Tra le principali caratteristiche delle piante di gelsomino troviamo sicuramente il fatto di aver bisogno di annaffiature piuttosto costanti e frequenti in quel particolare periodo che è compreso tra l’epoca del trapianto e quella in cui si è verificato l’attecchimento. Successivamente a tale periodo, il consiglio migliore da seguire non può che essere quello di mantenere delle annaffiature piuttosto moderate. Il gelsomino si caratterizza per essere una di quelle piante che, anche quando attraversa dei periodi di siccità prolungati, può sopravvivere senza speciali annaffiature. Nel corso delle stagioni primaverili in cui le piogge sono solamente un lontano ricordo per diversi giorni, allora il suggerimento da seguire è quello di provvedere a stimolare la fioritura, cercando di annaffiare in modo irregolare e sporadico il terreno. Dal punto di vista del terreno, è fondamentale sottolineare come le piante di gelsomino si caratterizzano per avere un aspetto piuttosto delicato, che però non rispecchia la loro reale nature, visto che si tratta di specie davvero molto resistenti. I gelsomini si caratterizzano per essere delle piante che sono in grado di svilupparsi senza particolari problemi in ogni tipologia di terreno: ad ogni modo, bisogna mettere in evidenza come amino crescere all’interno di terreni particolarmente ricchi, ma che siano anche decisamente soffici e soprattutto con un ottimo livello di drenaggio. Un terreno ben drenato, infatti, consente di evitare la formazione di pericolosi ristagni idrici che possono favorire i marciumi radicali.

Proprietà del gelsomino

Il gelsomino è scarsamente utilizzato in erboristeria ed omeopatia, anche se viene usato per curare alcuni sintomi influenzali.

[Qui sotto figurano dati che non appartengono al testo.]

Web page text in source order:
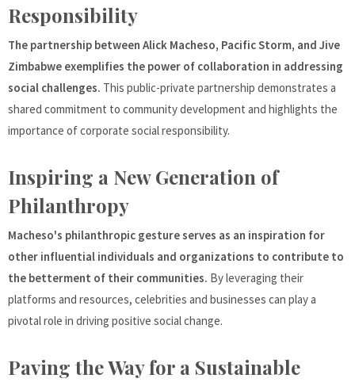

L'uso principale degli estratti di gelsomino si ha nell'aromaterapia e per la creazione di cosmetici e profumi femminili. L'olio essenziale di gelsomino, oltre ad aver un potere afrodisiaco, è anche capace di stimolare la psiche inducendo un senso di benessere e di calma in chi lo assume, proprio per questo motivo i suoi estratti vengono consigliati in caso di disturbi d'ansia e depressione. In aromaterapia l'olio essenziale avrebbe l'effetto di portare equilibrio al sistema nervoso, inoltre il suo profumo sembra abbia un effetto riequilibrante per l'apparato riproduttivo femminile, alleviando i dolori mestruali e gli sbalzi d'umore legati alla sindrome premestruale.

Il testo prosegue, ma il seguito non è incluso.